**Work order**
Return, exactly and in full, the lines of the records below starting at the one with "quote with no strings attached. Then you can" and ending at the one with "says how devoted", and no other lines.

**Listed entries**
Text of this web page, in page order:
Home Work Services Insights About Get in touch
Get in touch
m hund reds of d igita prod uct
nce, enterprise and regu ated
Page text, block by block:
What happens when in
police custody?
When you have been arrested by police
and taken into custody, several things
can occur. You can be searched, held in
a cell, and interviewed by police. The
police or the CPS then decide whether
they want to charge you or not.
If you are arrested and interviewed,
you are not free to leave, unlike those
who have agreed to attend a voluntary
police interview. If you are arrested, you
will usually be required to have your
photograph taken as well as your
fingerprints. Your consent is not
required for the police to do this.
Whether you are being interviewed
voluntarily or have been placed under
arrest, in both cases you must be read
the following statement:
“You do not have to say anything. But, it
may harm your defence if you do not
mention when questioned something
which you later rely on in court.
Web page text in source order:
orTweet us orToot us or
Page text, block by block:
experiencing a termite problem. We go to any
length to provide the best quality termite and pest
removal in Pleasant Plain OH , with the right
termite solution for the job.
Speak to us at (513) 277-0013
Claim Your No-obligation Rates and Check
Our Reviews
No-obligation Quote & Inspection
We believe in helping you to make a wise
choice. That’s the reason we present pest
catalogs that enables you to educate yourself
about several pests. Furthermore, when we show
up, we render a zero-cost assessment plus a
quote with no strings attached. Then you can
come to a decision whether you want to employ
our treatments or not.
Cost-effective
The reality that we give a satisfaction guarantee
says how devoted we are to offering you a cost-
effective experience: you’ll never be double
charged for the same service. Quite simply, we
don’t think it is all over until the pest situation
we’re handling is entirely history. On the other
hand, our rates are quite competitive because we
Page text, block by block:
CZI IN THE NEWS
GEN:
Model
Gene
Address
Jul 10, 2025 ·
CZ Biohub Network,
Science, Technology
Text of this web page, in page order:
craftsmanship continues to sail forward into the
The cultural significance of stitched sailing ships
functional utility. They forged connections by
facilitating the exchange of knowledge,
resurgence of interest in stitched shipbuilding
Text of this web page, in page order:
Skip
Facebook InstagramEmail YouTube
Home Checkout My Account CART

**Your response**
quote with no strings attached. Then you can
come to a decision whether you want to employ
our treatments or not.
Cost-effective
The reality that we give a satisfaction guarantee
says how devoted we are to offering you a cost-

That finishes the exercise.